Through all of our efforts we need to ensure that resources are used as effectively and efficiently as possible, and that takes cooperation and commitment – from local to state to federal levels.

It isn’t about preserving silos of funding – it’s about aligning resources.  At the federal level, we know we have work to do in improving our own internal coordination, too.  For example, inside HRSA, coordination between MCHB and our Bureau of Primary Health Care will be one of Dr.
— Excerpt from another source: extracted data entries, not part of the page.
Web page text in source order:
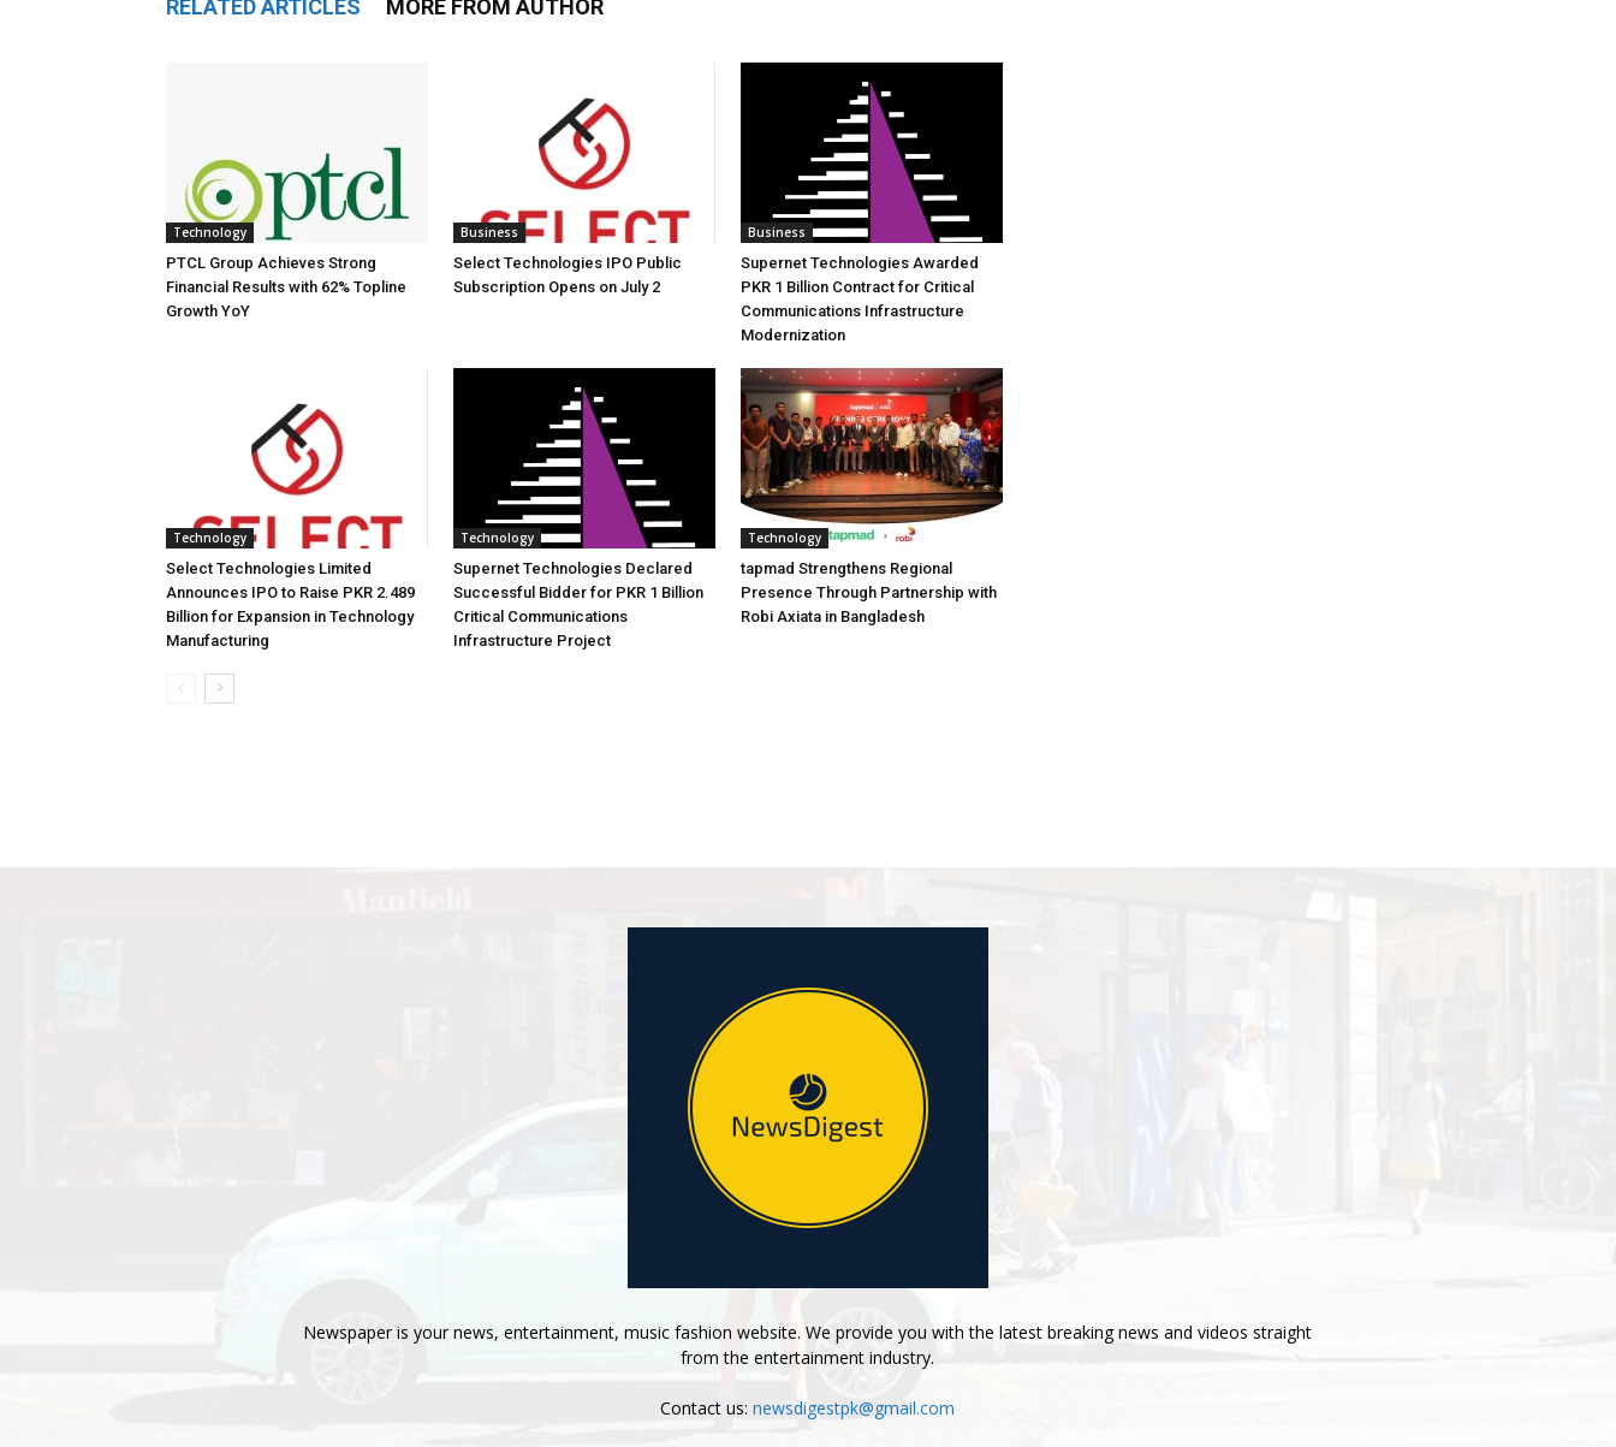
RELATED ARTICLES MORE FROM AUTHOR
Technology
PTCL Group Achieves Strong
Financial Results with 62% Topline
Growth YoY
Business
Select Technologies IPO Public
Subscription Opens on July 2
Business
Supernet Technologies Awarded
PKR 1 Billion Contract for Critical
Communications Infrastructure
Modernization
Technology
Select Technologies Limited
Announces IPO to Raise PKR 2.489
Billion for Expansion in Technology
Manufacturing
Technology
Supernet Technologies Declared
Successful Bidder for PKR 1 Billion
Critical Communications
Infrastructure Project
Technology
tapmad Strengthens Regional
Presence Through Partnership with
Robi Axiata in Bangladesh
Newspaper is your news, entertainment, music fashion website. We provide you with the latest breaking news and videos straight
from the entertainment industry.
Contact us:newsdigestpk@gmail.com

Lu’s primary focus areas in the year ahead.  I imagine you heard him say so yesterday.

I know it is Michael Lu’s priority, and it is shared by Jim Macrae, his counterpart in HRSA’s Bureau of Primary Health Care, which oversees the Community Health Center network.

Through our collective commitment, under the Affordable Care Act, there has never been a better time to make a lasting difference in the lives of America’s women, infants and children – together.

And with our new tools, and a renewed commitment to work across programs and health sectors, we look forward to engaging this agenda with AMCHP and with each of you.